# Feature Engineering for Fraud Detection

In this notebook, we will focus on feature engineering techniques that can enhance the performance of our fraud detection models. We will create new features based on existing data, including time-based features and transaction frequency metrics. Additionally, we will address class imbalance in the dataset.

In [1]:
# Import necessary libraries
import pandas as pd
import numpy as np
from datetime import timedelta
from src.features.build_features import create_time_based_features, create_transaction_frequency_features
from src.data.sampling import handle_class_imbalance

# Load the dataset
data = pd.read_csv('../data/processed/fraud_data.csv')
data.head()

In [2]:
# Create time-based features
data = create_time_based_features(data)

# Create transaction frequency features
data = create_transaction_frequency_features(data)

# Check the new features
data.head()

In [3]:
# Handle class imbalance
X, y = data.drop('is_fraud', axis=1), data['is_fraud']
X_resampled, y_resampled = handle_class_imbalance(X, y)

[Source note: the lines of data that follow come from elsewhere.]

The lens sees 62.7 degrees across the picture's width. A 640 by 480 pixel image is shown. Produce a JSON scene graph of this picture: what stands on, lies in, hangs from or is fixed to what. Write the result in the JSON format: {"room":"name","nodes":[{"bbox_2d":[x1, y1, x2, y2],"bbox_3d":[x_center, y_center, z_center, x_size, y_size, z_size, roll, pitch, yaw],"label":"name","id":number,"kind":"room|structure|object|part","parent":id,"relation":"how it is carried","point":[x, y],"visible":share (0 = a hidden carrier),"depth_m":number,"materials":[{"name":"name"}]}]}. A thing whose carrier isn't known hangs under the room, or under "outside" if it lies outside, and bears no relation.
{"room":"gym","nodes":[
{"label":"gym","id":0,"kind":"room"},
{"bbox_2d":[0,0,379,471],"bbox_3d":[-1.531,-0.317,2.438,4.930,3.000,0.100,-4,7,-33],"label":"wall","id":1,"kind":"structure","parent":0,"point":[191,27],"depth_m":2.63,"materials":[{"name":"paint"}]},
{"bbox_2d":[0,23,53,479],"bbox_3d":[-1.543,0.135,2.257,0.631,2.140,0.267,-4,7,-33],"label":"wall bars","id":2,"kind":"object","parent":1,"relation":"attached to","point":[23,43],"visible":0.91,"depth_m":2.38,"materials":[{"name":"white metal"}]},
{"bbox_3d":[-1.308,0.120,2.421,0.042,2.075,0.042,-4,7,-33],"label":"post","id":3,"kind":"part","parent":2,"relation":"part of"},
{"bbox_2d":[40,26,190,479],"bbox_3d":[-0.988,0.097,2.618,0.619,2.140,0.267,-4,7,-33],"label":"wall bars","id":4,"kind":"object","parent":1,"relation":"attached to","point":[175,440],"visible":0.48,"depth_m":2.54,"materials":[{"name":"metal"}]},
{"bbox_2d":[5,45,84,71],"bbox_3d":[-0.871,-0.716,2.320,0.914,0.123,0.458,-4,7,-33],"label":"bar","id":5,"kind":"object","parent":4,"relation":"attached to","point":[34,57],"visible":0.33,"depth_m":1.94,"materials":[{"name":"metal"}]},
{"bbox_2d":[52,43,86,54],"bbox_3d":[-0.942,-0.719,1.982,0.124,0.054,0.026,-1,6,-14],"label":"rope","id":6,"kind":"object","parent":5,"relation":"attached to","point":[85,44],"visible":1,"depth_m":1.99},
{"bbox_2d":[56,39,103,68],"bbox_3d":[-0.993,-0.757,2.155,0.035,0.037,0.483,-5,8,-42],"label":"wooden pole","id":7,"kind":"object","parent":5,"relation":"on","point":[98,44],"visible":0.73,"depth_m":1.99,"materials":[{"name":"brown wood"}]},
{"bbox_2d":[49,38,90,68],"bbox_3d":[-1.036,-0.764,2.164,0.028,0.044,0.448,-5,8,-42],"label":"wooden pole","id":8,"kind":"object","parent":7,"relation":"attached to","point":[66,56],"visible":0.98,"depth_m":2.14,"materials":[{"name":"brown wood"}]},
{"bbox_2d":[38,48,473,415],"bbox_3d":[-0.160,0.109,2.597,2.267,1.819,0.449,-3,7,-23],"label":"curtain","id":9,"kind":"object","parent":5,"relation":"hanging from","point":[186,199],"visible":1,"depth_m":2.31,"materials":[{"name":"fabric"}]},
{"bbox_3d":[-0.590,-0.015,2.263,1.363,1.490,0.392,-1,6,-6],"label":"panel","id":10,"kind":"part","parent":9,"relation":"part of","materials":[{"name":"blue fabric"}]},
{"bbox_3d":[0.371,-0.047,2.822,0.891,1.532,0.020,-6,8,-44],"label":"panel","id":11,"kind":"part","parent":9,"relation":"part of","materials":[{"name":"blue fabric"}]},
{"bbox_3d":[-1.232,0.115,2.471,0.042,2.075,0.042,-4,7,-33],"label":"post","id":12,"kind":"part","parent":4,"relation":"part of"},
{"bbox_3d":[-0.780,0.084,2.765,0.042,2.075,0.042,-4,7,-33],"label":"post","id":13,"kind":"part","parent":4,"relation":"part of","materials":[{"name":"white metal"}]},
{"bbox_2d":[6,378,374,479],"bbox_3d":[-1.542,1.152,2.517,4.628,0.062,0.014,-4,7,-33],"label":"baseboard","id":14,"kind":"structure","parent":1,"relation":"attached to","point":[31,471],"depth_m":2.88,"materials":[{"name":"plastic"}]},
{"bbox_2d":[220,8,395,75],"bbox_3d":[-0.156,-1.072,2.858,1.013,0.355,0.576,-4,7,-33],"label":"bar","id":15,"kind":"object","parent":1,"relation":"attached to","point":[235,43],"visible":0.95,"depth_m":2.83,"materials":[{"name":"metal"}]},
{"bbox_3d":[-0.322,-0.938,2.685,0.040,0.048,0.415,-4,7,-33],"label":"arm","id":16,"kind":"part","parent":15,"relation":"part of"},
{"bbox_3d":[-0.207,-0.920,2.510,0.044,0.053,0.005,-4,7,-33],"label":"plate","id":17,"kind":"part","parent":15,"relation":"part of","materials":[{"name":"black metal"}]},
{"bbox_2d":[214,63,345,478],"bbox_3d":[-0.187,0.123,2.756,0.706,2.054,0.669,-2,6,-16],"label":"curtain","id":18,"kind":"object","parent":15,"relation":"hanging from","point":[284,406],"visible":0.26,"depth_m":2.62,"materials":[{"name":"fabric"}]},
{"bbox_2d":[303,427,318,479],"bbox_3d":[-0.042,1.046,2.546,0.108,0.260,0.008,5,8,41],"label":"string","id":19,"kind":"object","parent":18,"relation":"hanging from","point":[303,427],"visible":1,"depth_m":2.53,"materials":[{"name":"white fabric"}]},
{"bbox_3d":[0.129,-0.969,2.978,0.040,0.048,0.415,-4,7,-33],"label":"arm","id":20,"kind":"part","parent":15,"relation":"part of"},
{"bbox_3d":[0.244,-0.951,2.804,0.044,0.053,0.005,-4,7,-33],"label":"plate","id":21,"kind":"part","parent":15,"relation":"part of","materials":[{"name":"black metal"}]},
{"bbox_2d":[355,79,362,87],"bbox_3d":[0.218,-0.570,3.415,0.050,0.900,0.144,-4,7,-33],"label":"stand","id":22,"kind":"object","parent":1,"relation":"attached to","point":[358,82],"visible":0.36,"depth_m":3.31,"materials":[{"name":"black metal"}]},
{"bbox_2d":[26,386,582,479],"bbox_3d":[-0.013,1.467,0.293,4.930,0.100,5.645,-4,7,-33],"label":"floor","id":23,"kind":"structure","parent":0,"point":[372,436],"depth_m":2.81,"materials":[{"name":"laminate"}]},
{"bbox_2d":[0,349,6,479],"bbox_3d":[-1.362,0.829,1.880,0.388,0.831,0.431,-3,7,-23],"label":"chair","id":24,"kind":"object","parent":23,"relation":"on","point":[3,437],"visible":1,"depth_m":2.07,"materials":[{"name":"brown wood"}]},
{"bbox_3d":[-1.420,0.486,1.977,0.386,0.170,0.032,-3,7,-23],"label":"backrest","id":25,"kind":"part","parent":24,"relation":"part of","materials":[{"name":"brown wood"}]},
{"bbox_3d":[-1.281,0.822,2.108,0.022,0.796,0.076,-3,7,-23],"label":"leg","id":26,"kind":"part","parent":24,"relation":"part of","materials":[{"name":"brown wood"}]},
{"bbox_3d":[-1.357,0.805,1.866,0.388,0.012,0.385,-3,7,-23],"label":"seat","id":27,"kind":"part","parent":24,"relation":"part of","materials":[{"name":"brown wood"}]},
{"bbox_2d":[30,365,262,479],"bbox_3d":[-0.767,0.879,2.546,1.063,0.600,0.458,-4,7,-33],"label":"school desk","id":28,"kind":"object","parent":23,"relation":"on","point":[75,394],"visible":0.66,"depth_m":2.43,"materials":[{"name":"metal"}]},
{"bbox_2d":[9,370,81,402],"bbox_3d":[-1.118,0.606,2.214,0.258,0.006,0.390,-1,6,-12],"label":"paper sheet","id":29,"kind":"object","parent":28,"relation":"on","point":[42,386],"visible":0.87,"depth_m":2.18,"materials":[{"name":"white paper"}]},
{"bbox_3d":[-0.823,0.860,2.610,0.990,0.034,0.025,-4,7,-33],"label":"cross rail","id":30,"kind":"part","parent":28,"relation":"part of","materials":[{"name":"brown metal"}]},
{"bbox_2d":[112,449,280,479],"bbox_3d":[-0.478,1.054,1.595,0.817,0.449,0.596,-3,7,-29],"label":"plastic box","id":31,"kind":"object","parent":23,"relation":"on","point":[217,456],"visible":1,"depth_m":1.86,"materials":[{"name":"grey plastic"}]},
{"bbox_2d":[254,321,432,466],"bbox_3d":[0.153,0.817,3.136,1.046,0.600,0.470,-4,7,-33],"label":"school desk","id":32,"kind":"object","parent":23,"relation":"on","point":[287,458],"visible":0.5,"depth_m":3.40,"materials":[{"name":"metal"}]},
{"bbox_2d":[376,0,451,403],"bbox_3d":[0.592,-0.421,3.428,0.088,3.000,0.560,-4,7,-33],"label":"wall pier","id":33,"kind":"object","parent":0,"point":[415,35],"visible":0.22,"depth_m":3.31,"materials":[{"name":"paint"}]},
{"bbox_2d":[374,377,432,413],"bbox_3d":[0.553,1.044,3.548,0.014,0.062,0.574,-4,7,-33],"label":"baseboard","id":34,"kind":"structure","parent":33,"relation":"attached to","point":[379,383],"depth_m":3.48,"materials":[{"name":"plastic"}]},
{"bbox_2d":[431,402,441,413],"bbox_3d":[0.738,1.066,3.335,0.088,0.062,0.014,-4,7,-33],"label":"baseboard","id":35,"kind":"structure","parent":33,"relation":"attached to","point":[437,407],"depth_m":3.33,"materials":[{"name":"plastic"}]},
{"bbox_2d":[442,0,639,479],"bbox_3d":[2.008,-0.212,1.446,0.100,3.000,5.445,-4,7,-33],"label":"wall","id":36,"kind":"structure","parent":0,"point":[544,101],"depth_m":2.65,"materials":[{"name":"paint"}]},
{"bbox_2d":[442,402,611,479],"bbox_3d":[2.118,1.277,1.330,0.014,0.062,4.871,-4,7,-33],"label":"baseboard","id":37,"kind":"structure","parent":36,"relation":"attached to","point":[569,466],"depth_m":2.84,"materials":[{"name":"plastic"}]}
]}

# Check the distribution of the target variable after resampling
y_resampled.value_counts()

## Summary

In this notebook, we successfully engineered new features that can help improve the performance of our fraud detection models. We also addressed the class imbalance issue, which is crucial for building robust models. The next steps will involve modeling these features to evaluate their effectiveness.